- Exercise aim -
When you retype the data, keep every word exactly and include none of the pictures.

─── Dataset records

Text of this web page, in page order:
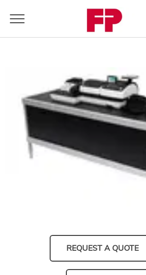
Toggle navigation
REQUEST A QUOTE
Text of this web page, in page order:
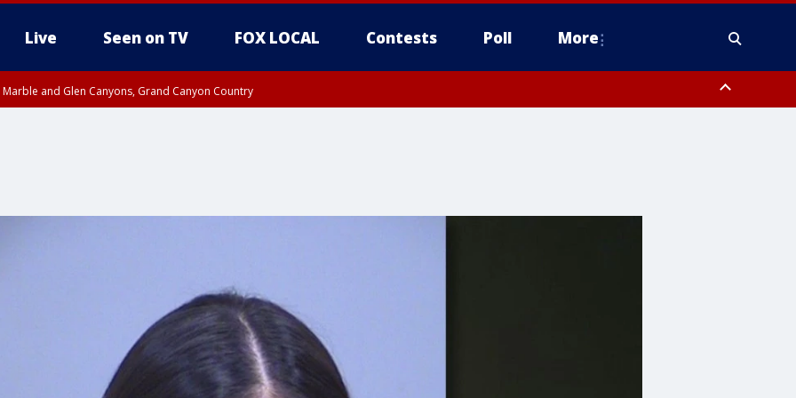
Live Seen on TV FOX LOCAL Contests Poll More
Marble and Glen Canyons, Grand Canyon Country
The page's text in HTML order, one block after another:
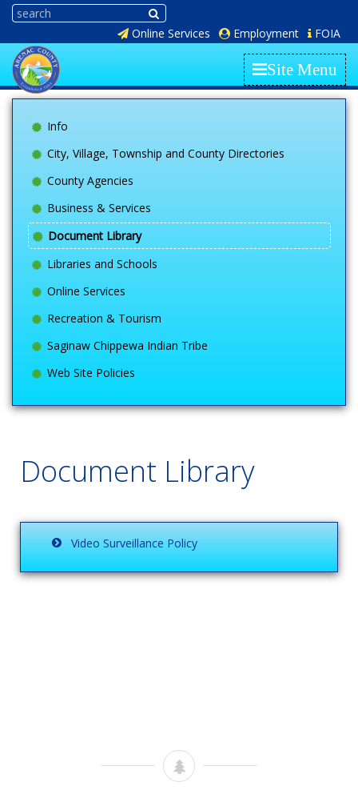
Online Services Employment FOIA
Site Menu
Info
City, Village, Township and County Directories
County Agencies
Business & Services
Document Library
Libraries and Schools
Online Services
Recreation & Tourism
Saginaw Chippewa Indian Tribe
Web Site Policies
Document Library
Video Surveillance Policy

──────

- Result of this task -
Text of this web page, in page order:
Toggle navigation
REQUEST A QUOTE
Text of this web page, in page order:
Live Seen on TV FOX LOCAL Contests Poll More
Marble and Glen Canyons, Grand Canyon Country
The page's text in HTML order, one block after another:
Online Services Employment FOIA
Site Menu
Info
City, Village, Township and County Directories
County Agencies
Business & Services
Document Library
Libraries and Schools
Online Services
Recreation & Tourism
Saginaw Chippewa Indian Tribe
Web Site Policies
Document Library
Video Surveillance Policy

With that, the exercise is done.